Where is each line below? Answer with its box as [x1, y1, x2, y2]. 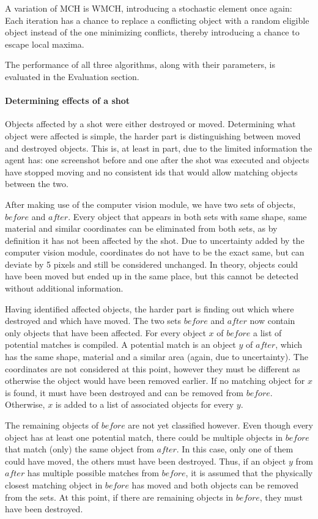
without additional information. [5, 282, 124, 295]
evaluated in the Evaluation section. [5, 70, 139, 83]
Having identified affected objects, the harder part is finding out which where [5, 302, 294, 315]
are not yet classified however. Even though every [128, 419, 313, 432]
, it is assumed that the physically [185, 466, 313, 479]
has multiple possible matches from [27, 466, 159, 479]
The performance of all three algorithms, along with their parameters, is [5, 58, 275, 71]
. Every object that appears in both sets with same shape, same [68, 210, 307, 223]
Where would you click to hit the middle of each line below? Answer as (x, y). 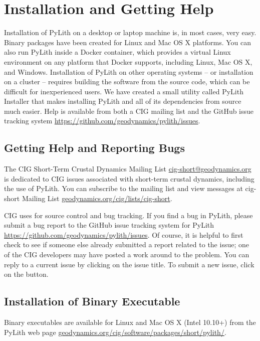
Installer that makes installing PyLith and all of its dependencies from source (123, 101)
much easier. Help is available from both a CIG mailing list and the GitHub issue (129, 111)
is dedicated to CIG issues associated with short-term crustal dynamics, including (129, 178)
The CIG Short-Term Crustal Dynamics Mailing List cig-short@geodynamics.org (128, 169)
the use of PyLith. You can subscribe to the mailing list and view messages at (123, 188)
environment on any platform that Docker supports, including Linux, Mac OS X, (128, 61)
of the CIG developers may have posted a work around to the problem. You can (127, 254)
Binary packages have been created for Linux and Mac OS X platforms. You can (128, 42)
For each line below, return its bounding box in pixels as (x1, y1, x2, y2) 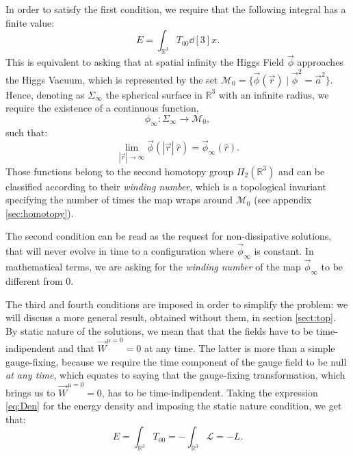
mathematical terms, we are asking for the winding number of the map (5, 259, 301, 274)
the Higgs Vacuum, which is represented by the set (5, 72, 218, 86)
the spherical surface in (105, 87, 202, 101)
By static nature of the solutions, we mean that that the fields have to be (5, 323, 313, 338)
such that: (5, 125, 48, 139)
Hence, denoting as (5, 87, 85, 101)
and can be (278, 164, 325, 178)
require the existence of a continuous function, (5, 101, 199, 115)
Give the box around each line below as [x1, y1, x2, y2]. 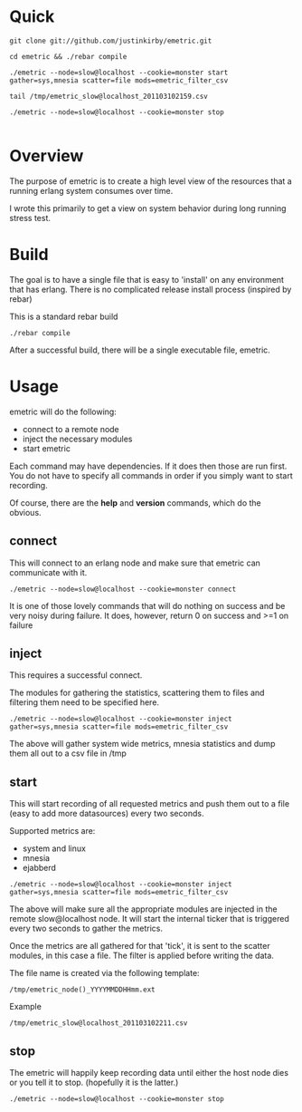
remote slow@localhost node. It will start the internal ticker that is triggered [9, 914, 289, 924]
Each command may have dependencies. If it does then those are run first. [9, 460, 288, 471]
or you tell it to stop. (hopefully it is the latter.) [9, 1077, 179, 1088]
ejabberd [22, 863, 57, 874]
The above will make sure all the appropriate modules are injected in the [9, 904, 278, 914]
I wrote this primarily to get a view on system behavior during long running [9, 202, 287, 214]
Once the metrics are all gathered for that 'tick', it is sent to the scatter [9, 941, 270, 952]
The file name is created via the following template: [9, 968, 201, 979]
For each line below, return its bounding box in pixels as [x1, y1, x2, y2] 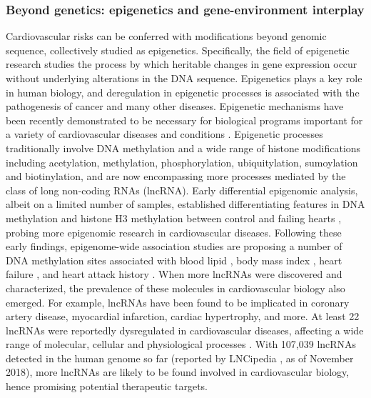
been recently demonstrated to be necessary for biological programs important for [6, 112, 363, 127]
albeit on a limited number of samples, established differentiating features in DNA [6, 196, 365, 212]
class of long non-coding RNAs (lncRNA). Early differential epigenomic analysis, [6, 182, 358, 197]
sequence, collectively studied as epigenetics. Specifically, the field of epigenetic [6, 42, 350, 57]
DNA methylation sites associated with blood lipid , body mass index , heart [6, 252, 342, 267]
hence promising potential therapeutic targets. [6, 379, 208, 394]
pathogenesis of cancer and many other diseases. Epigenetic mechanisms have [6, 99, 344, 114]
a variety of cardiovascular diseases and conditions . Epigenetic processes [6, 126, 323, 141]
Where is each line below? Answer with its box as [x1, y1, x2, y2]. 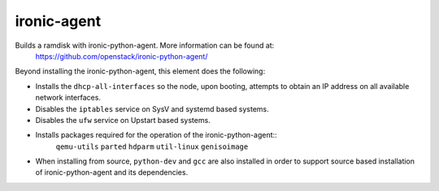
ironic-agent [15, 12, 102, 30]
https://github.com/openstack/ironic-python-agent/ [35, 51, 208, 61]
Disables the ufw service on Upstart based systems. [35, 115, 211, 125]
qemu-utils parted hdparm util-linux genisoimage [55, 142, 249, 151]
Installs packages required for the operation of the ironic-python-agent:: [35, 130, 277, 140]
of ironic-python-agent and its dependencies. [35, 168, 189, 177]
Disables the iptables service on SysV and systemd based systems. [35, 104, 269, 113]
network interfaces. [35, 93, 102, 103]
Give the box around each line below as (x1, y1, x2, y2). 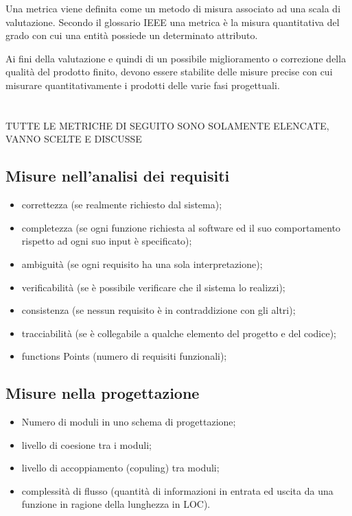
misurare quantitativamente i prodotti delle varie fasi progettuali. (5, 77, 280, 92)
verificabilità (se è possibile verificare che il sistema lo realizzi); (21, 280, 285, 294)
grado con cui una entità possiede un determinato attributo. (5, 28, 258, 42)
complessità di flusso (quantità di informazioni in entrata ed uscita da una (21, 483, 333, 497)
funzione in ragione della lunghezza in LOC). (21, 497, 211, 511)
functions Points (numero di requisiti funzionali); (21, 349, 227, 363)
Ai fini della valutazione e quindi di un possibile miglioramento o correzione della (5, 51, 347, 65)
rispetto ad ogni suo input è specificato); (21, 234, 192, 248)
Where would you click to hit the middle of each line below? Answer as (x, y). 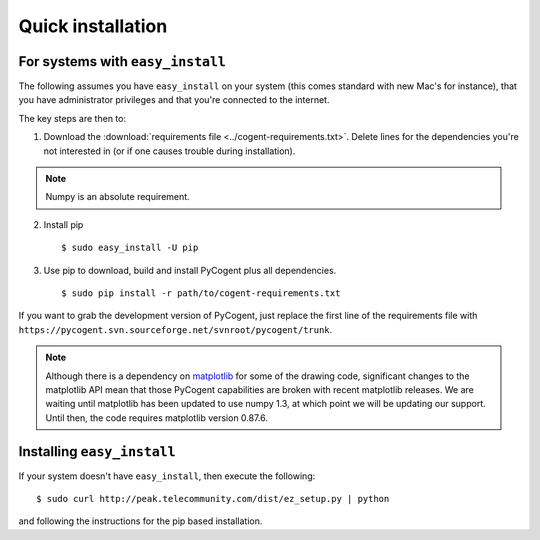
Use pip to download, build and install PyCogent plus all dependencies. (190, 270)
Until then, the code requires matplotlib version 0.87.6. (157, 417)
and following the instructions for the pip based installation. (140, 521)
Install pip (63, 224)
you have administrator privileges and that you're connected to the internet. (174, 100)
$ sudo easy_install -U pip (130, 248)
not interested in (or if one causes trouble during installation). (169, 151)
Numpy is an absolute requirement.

Assigned task:
Of the lines above, quote exactly those from the one with "of ironic-python-agent and" through the one with "misurare quantitativamente i", ends included; pictures stay out.

Response below:
of ironic-python-agent and its dependencies. [35, 168, 189, 177]
Disables the iptables service on SysV and systemd based systems. [35, 104, 269, 113]
network interfaces. [35, 93, 102, 103]
Give the box around each line below as (x1, y1, x2, y2). 
misurare quantitativamente i prodotti delle varie fasi progettuali. (5, 77, 280, 92)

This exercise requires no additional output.